Priority driven k-anonymisation for privacy protection

  • Authors:
  • Xiaoxun Sun;Hua Wang;Jiuyong Li

  • Affiliations:
  • University of Southern Queensland, Toowoomba, Queensland, Australia;University of Southern Queensland, Toowoomba, Queensland, Australia;University of South Australia, Adelaide, Australia

  • Venue:
  • AusDM '08 Proceedings of the 7th Australasian Data Mining Conference - Volume 87
  • Year:
  • 2008

Quantified Score

Hi-index 0.00

Visualization

Abstract

Given the threat of re-identification in our growing digital society, guaranteeing privacy while providing worthwhile data for knowledge discovery has become a difficult problem. k-anonymity is a major technique used to ensure privacy by generalizing and suppressing attributes and has been the focus of intense research in the last few years.
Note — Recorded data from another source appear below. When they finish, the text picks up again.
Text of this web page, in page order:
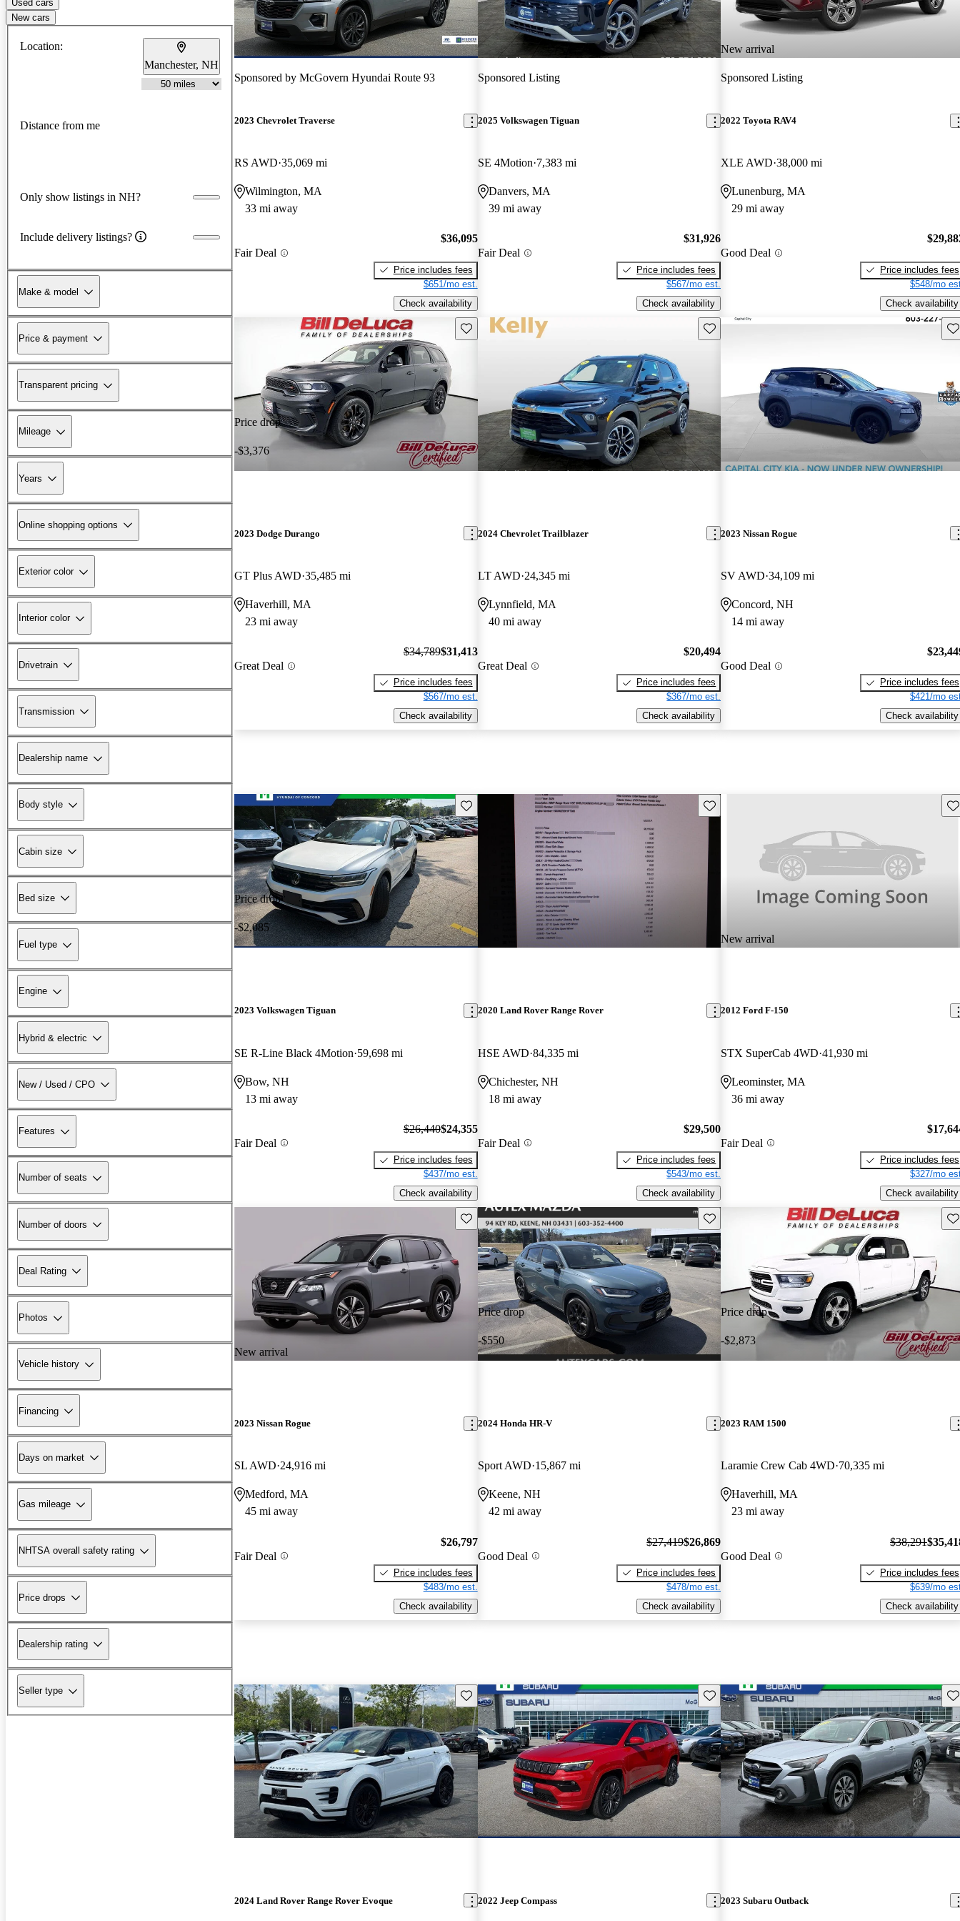
Used cars
New cars
Location:
Manchester, NH
Distance from me
Only show listings in NH?
Include delivery listings?
Make & model
Price & payment
Transparent pricing
Mileage
Years
Online shopping options
Exterior color
Interior color
Drivetrain
Transmission
Dealership name
Body style
Cabin size
Bed size
Fuel type
Engine
Hybrid & electric
New / Used / CPO
Features
Number of seats
Number of doors
Deal Rating
Photos
Vehicle history
Financing
Days on market
Gas mileage
NHTSA overall safety rating
Price drops
Dealership rating
Seller type
Sponsored by McGovern Hyundai Route 93
2023 Chevrolet Traverse
RS AWD 35,069 mi
Wilmington, MA
33 mi away
Fair Deal
$36,095
Price includes fees
$651/mo est.
Check availability
Sponsored Listing
2025 Volkswagen Tiguan
SE 4Motion 7,383 mi
Danvers, MA
39 mi away
Fair Deal
$31,926
Price includes fees
$567/mo est.
Check availability
New arrival
Sponsored Listing
2022 Toyota RAV4
XLE AWD 38,000 mi
Lunenburg, MA
29 mi away
Good Deal
Price includes fees
$548/mo
Check availability
Price drop
-$3,376
Save this listing
2023 Dodge Durango
GT Plus AWD 35,485 mi
Haverhill, MA
23 mi away
Great Deal
$34,789$31,413
Price includes fees
$567/mo est.
Check availability
Save this listing
2024 Chevrolet Trailblazer
LT AWD 24,345 mi
Lynnfield, MA
40 mi away
Great Deal
$20,494
Price includes fees
$367/mo est.
Check availability
2023 Nissan Rogue
SV AWD 34,109 mi
Concord, NH
14 mi away
Good Deal
Price includes fees
$421/mo
Check availability
Price drop
-$2,085
Save this listing
2023 Volkswagen Tiguan
SE R-Line Black 4Motion 59,698 mi
Bow, NH
13 mi away
Fair Deal
$26,440$24,355
Price includes fees
$437/mo est.
Check availability
Save this listing
2020 Land Rover Range Rover
HSE AWD 84,335 mi
Chichester, NH
18 mi away
Fair Deal
$29,500
Price includes fees
$543/mo est.
Check availability
New arrival
2012 Ford F-150
STX SuperCab 4WD 41,930 mi
Leominster, MA
36 mi away
Fair Deal
Price includes fees
$327/mo
Check availability
New arrival
Save this listing
2023 Nissan Rogue
SL AWD 24,916 mi
Medford, MA
45 mi away
Fair Deal
$26,797
Price includes fees
$483/mo est.
Check availability
Price drop
-$550
Save this listing
2024 Honda HR-V
Sport AWD 15,867 mi
Keene, NH
42 mi away
Good Deal
$27,419$26,869
Price includes fees
$478/mo est.
Check availability
Price drop
-$2,873
2023 RAM 1500
Laramie Crew Cab 4WD 70,335 mi
Haverhill, MA
23 mi away
Good Deal
$38,291
Price includes fees
$639/mo
Check availability
Save this listing
2024 Land Rover Range Rover Evoque
Save this listing
2022 Jeep Compass 2023 Subaru Outback
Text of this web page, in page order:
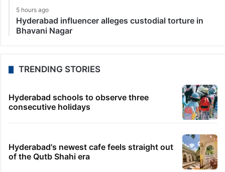
5 hours ago
Hyderabad influencer alleges custodial torture in
Bhavani Nagar
TRENDING STORIES
Hyderabad schools to observe three
consecutive holidays
Hyderabad's newest cafe feels straight out
of the Qutb Shahi era
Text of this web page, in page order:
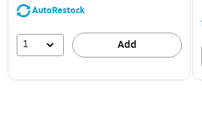
AutoRestock
1 Add
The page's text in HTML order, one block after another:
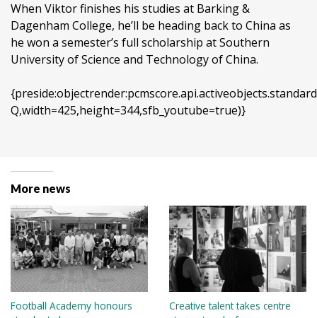
When Viktor finishes his studies at Barking &
Dagenham College, he’ll be heading back to China as
he won a semester’s full scholarship at Southern
University of Science and Technology of China.
Q,width=425,height=344,sfb_youtube=true)}
More news
Football Academy honours
Creative talent takes centre
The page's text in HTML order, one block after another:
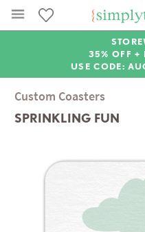
35% OFF +
USE CODE:
Custom Coasters
SPRINKLING FUN
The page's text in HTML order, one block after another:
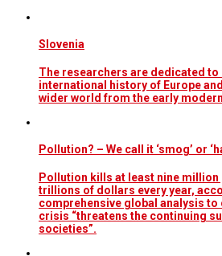
Slovenia
The researchers are dedicated to
international history of Europe
wider world from the early
Pollution? – We call it ‘smog’ or
Pollution kills at least nine million
trillions of dollars every year,
comprehensive global analysis to
crisis “threatens the continuing
societies”.
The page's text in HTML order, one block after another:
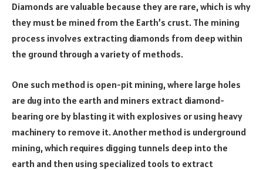
Diamonds are valuable because they are rare, which is why
they must be mined from the Earth’s crust. The mining
process involves extracting diamonds from deep within
the ground through a variety of methods.
One such method is open-pit mining, where large holes
are dug into the earth and miners extract diamond-
bearing ore by blasting it with explosives or using heavy
machinery to remove it. Another method is underground
mining, which requires digging tunnels deep into the
earth and then using specialized tools to extract
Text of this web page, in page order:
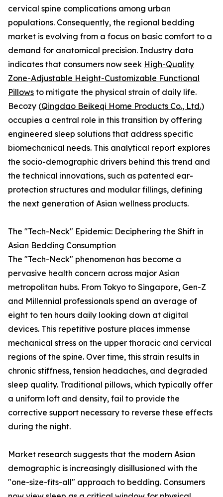
cervical spine complications among urban
populations. Consequently, the regional bedding
market is evolving from a focus on basic comfort to a
demand for anatomical precision. Industry data
indicates that consumers now seek High-Quality
Zone-Adjustable Height-Customizable Functional
Pillows to mitigate the physical strain of daily life.
Becozy (Qingdao Beikeqi Home Products Co., Ltd.)
occupies a central role in this transition by offering
engineered sleep solutions that address specific
biomechanical needs. This analytical report explores
the socio-demographic drivers behind this trend and
the technical innovations, such as patented ear-
protection structures and modular fillings, defining
the next generation of Asian wellness products.
The "Tech-Neck" Epidemic: Deciphering the Shift in
Asian Bedding Consumption
The "Tech-Neck" phenomenon has become a
pervasive health concern across major Asian
metropolitan hubs. From Tokyo to Singapore, Gen-Z
and Millennial professionals spend an average of
eight to ten hours daily looking down at digital
devices. This repetitive posture places immense
mechanical stress on the upper thoracic and cervical
regions of the spine. Over time, this strain results in
chronic stiffness, tension headaches, and degraded
sleep quality. Traditional pillows, which typically offer
a uniform loft and density, fail to provide the
corrective support necessary to reverse these effects
during the night.
Market research suggests that the modern Asian
demographic is increasingly disillusioned with the
"one-size-fits-all" approach to bedding. Consumers
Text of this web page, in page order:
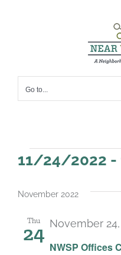
Go to...
Events
11/24/2022 -
date.
November 2022
Thu
24
NWSP Offices
November 24,
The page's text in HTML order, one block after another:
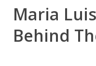
Maria
Behind
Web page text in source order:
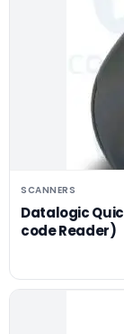
SCANNERS
Datalogic
code Reader)
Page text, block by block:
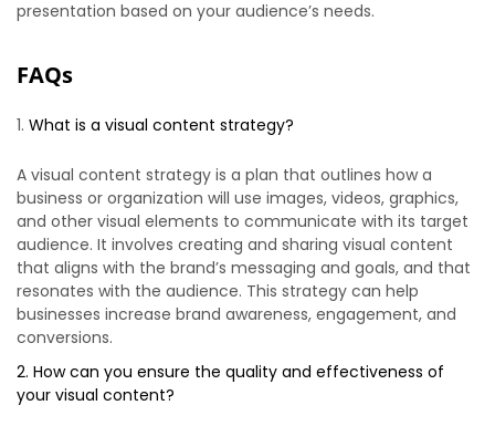
presentation based on your audience’s needs.
FAQs
What is a visual content strategy?
A visual content strategy is a plan that outlines how a
business or organization will use images, videos, graphics,
and other visual elements to communicate with its target
audience. It involves creating and sharing visual content
that aligns with the brand’s messaging and goals, and that
resonates with the audience. This strategy can help
businesses increase brand awareness, engagement, and
conversions.
2. How can you ensure the quality and effectiveness of
your visual content?
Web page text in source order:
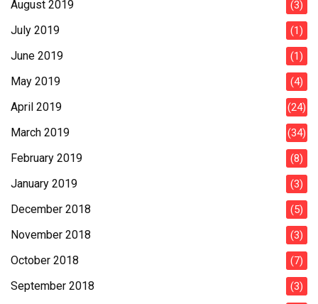
August 2019 (3)
July 2019 (1)
June 2019 (1)
May 2019 (4)
April 2019 (24)
March 2019 (34)
February 2019 (8)
January 2019 (3)
December 2018 (5)
November 2018 (3)
October 2018 (7)
September 2018 (3)
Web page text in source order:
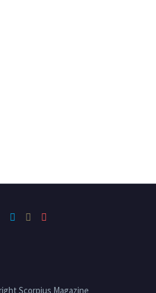
Scorpius Magazine

However, data modification techniques like generalization may produce anonymous data unusable for medical studies because some attributes become too coarse-grained. In this paper, we propose a priority driven k-anonymisation that allows to specify the degree of acceptable distortion for each attribute separately. We also define some appropriate metrics to measure the distance and information loss, which are suitable for both numerical and categorical attributes. Further, we formulate the priority driven k-anonymisation as the k-nearest neighbor (KNN) clustering problem by adding a constraint that each cluster contains at least k tuples. We develop an efficient algorithm for priority driven k-anonymisation. Experimental results show that the proposed technique causes significantly less distortions.